Exercise instructions:
Reproduce the listing below exactly, beginning with its first line and ending with the line that holds "accomplished by our great buying power!"; pictures are not part of the copy.

Task input:
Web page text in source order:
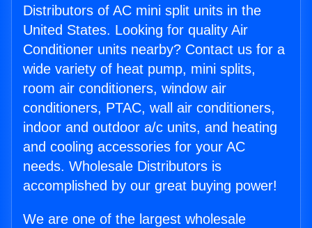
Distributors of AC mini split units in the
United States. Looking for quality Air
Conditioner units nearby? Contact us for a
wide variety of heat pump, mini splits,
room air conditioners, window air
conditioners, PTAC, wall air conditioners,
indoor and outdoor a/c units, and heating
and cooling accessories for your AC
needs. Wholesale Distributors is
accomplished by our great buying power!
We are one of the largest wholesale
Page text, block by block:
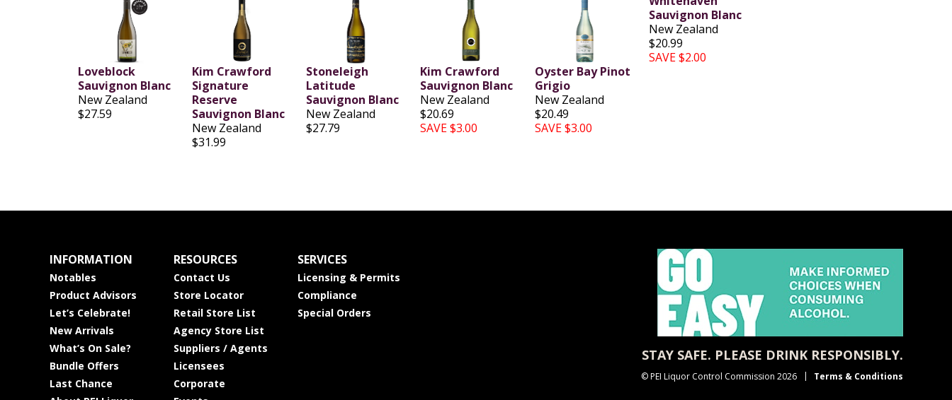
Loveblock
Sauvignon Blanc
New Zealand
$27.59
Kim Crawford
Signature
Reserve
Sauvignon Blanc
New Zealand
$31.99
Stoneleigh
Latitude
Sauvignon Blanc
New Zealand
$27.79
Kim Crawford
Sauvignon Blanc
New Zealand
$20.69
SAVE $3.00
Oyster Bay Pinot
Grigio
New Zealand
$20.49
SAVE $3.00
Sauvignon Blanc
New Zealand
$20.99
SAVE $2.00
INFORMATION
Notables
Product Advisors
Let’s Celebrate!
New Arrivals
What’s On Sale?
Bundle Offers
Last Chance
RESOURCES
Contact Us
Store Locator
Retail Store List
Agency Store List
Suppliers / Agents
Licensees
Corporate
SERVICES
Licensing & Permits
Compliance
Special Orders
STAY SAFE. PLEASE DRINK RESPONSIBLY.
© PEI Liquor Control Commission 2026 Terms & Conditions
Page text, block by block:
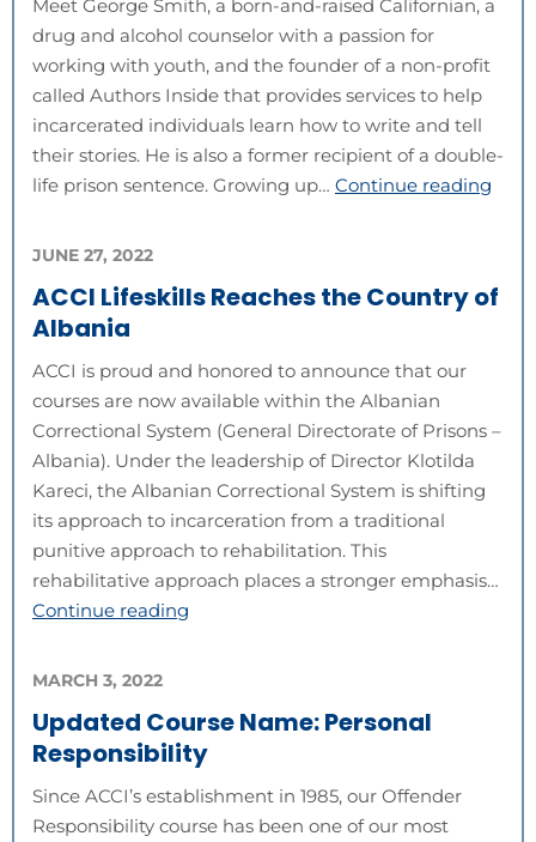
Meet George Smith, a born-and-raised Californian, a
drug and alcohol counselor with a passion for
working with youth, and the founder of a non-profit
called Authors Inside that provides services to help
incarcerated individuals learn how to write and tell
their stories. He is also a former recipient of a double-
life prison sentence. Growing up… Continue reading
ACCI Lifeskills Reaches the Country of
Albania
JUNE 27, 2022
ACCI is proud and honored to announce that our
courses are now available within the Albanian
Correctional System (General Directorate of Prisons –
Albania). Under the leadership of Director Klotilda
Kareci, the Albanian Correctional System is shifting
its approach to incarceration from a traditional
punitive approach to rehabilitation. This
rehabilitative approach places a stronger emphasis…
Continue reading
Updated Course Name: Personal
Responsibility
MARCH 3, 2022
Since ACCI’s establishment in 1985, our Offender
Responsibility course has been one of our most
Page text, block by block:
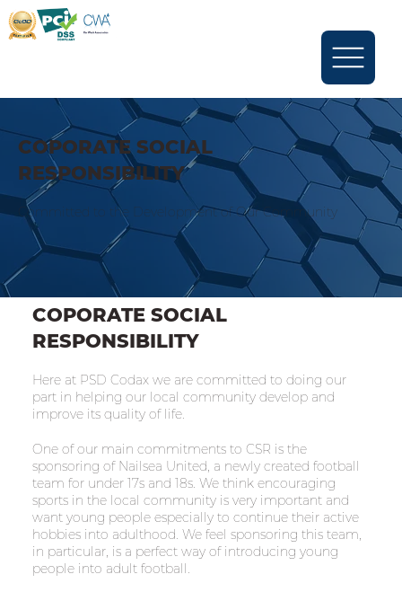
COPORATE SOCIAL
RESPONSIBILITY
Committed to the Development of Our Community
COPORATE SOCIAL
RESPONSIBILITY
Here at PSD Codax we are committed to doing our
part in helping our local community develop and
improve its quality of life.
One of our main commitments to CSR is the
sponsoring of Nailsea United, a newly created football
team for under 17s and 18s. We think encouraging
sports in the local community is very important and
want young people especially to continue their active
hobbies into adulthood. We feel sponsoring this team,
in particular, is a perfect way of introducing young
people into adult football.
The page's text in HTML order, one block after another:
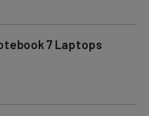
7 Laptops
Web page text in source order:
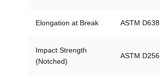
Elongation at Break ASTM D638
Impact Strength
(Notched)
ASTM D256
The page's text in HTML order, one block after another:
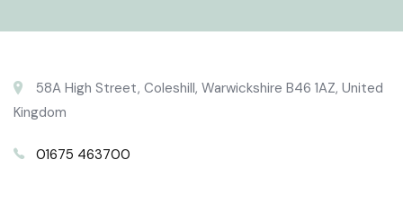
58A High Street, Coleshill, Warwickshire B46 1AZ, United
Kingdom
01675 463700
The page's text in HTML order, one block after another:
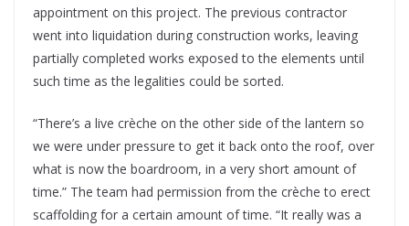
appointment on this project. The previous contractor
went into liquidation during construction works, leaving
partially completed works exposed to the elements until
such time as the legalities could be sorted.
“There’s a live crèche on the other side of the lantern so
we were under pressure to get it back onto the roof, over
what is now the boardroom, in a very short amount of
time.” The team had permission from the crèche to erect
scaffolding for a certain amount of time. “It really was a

Answer space:
Web page text in source order:
Distributors of AC mini split units in the
United States. Looking for quality Air
Conditioner units nearby? Contact us for a
wide variety of heat pump, mini splits,
room air conditioners, window air
conditioners, PTAC, wall air conditioners,
indoor and outdoor a/c units, and heating
and cooling accessories for your AC
needs. Wholesale Distributors is
accomplished by our great buying power!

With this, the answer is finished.